# How do you find the exact values of costheta and sintheta when tantheta=-1/2?

Dec 21, 2016

$\sin t = \pm \frac{\sqrt{5}}{5}$
$\cos t = \pm \frac{2 \sqrt{5}}{5}$

#### Explanation:

Use trig identity:
${\cos}^{2} x = \frac{1}{1 + {\tan}^{2} x}$
${\cos}^{2} t = \frac{1}{1 + \frac{1}{4}} = \frac{1}{\frac{5}{4}} = \left(\frac{4}{5}\right)$
$\cos t = \pm \frac{2}{\sqrt{5}} = \pm \frac{2 \sqrt{5}}{5}$
${\sin}^{2} t = 1 - {\cos}^{2} t = 1 - \frac{4}{5} = \frac{5 - 4}{5} = \frac{1}{5}$
$\sin t = \pm \frac{1}{\sqrt{5}} = \pm \frac{\sqrt{5}}{5}$
Because tan $t = - \frac{1}{2}$, then t is in Quadrant II, or in Quadrant IV.
sin t and cos t in these 2 Quadrants have opposite signs.
a.
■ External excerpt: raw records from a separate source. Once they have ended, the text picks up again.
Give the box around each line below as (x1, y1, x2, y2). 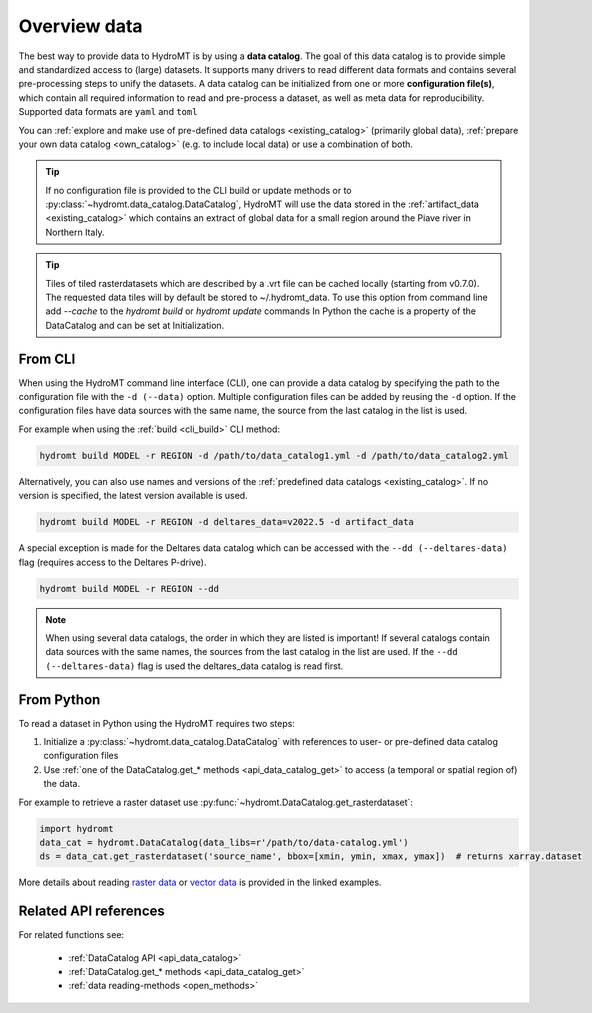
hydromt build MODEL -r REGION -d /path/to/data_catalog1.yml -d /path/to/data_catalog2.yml (39, 450, 509, 461)
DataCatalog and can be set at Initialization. (45, 319, 225, 331)
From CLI (18, 350, 76, 367)
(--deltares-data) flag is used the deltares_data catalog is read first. (45, 660, 344, 672)
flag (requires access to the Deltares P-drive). (18, 556, 207, 568)
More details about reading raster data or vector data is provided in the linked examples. (18, 876, 382, 889)
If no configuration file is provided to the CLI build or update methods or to (45, 184, 352, 196)
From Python (18, 691, 101, 708)
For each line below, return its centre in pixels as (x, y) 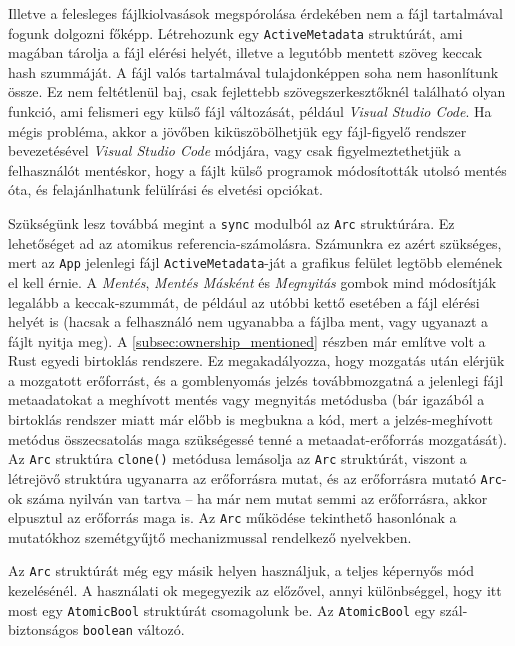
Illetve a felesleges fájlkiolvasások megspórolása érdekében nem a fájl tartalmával (255, 13)
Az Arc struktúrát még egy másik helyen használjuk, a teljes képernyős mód (241, 570)
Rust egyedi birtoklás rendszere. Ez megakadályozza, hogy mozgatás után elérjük (256, 360)
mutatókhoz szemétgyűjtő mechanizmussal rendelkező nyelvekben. (210, 536)
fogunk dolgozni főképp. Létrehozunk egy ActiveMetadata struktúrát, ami (235, 32)
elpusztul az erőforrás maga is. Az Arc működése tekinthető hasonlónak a (232, 517)
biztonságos (43, 629)
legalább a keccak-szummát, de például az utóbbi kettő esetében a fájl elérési (244, 301)
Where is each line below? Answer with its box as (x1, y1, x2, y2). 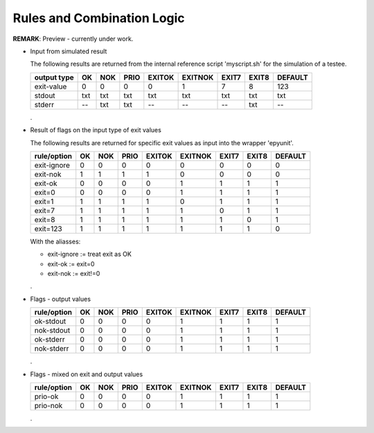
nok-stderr (34, 344, 69, 353)
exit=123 (34, 223, 62, 233)
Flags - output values (30, 295, 91, 303)
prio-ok (34, 391, 59, 401)
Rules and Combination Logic (12, 10, 185, 26)
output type (34, 73, 74, 82)
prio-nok (34, 401, 63, 411)
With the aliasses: (30, 237, 81, 246)
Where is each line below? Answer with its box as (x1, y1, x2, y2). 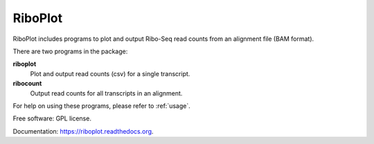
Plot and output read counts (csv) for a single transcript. (30, 69, 190, 78)
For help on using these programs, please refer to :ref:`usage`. (12, 101, 190, 110)
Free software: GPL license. (12, 114, 91, 123)
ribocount (12, 80, 42, 88)
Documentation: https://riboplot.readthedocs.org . (12, 127, 154, 135)
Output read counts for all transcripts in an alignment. (30, 89, 183, 97)
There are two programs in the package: (12, 47, 128, 55)
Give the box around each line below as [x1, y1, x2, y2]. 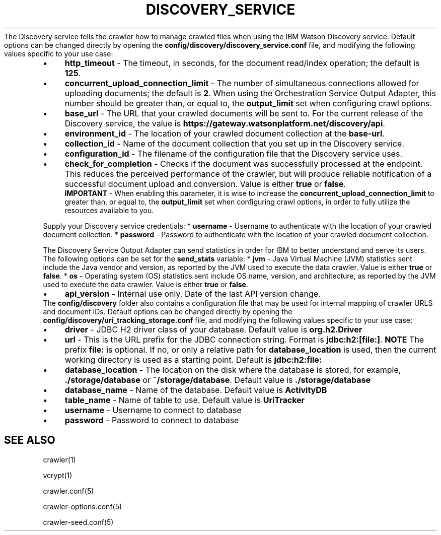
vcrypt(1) [43, 471, 72, 480]
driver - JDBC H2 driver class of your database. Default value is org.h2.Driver [64, 324, 362, 335]
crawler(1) [43, 455, 76, 464]
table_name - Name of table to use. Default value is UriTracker [64, 394, 305, 405]
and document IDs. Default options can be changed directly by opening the [43, 307, 292, 316]
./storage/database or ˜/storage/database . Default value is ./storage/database [64, 374, 371, 385]
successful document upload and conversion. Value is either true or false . [64, 178, 346, 189]
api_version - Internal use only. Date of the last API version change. [64, 288, 321, 299]
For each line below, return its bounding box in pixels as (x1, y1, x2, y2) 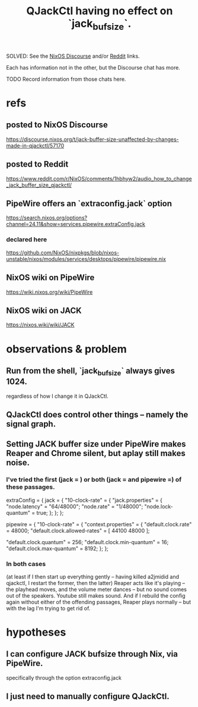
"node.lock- (144, 502, 174, 510)
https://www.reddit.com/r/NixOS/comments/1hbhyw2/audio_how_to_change (6, 175, 192, 182)
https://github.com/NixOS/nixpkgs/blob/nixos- (6, 249, 120, 256)
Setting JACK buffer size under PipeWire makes (6, 439, 186, 450)
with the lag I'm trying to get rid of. (6, 605, 91, 612)
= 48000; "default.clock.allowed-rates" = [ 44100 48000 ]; (6, 527, 150, 534)
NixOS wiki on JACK (6, 305, 82, 316)
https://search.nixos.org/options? (6, 214, 88, 221)
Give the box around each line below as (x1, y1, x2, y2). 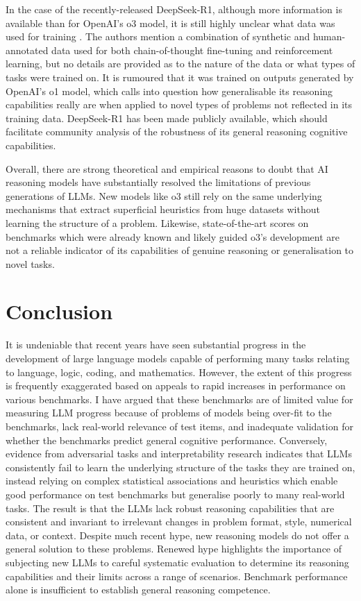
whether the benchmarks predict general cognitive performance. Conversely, (6, 432, 328, 447)
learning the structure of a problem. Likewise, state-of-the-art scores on (6, 215, 309, 230)
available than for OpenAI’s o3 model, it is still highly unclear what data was (6, 15, 335, 30)
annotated (6, 42, 49, 57)
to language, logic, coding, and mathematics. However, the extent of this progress (6, 364, 352, 379)
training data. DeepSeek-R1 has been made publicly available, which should (6, 110, 328, 125)
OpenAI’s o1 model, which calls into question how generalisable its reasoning (6, 83, 333, 98)
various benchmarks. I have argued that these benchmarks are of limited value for (6, 391, 353, 406)
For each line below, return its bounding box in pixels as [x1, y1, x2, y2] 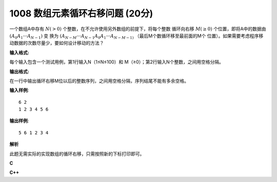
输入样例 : [9, 87, 29, 94]
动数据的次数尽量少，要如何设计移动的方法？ [9, 40, 104, 46]
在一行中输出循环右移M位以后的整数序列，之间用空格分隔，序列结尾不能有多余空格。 [9, 78, 189, 84]
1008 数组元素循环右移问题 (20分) [9, 8, 153, 19]
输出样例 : [9, 118, 29, 124]
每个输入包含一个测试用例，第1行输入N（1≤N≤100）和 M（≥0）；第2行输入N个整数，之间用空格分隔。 [9, 59, 224, 65]
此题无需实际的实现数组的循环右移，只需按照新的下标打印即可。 [9, 151, 145, 157]
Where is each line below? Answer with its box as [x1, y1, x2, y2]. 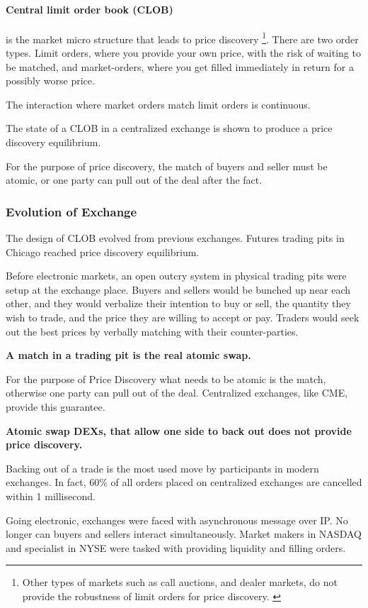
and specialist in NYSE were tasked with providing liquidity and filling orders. [6, 540, 346, 555]
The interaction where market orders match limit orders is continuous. [6, 96, 311, 111]
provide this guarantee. [6, 399, 105, 414]
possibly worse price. [6, 73, 95, 88]
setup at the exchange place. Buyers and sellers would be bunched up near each [6, 282, 351, 297]
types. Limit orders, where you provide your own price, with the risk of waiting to [6, 45, 361, 60]
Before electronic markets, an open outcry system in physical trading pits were [6, 268, 347, 283]
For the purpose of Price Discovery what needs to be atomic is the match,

If t is in Quadrant II --> $\sin t = \frac{\sqrt{5}}{5}$, and $\cos t = - \frac{2 \sqrt{5}}{5}$, and $\tan t = - \frac{1}{2}$
b. If t is in Quadrant IV --> $\sin t = - \frac{\sqrt{5}}{5}$, and $\cos t = \frac{2 \sqrt{5}}{5}$, and $\tan t = - \frac{1}{2}$.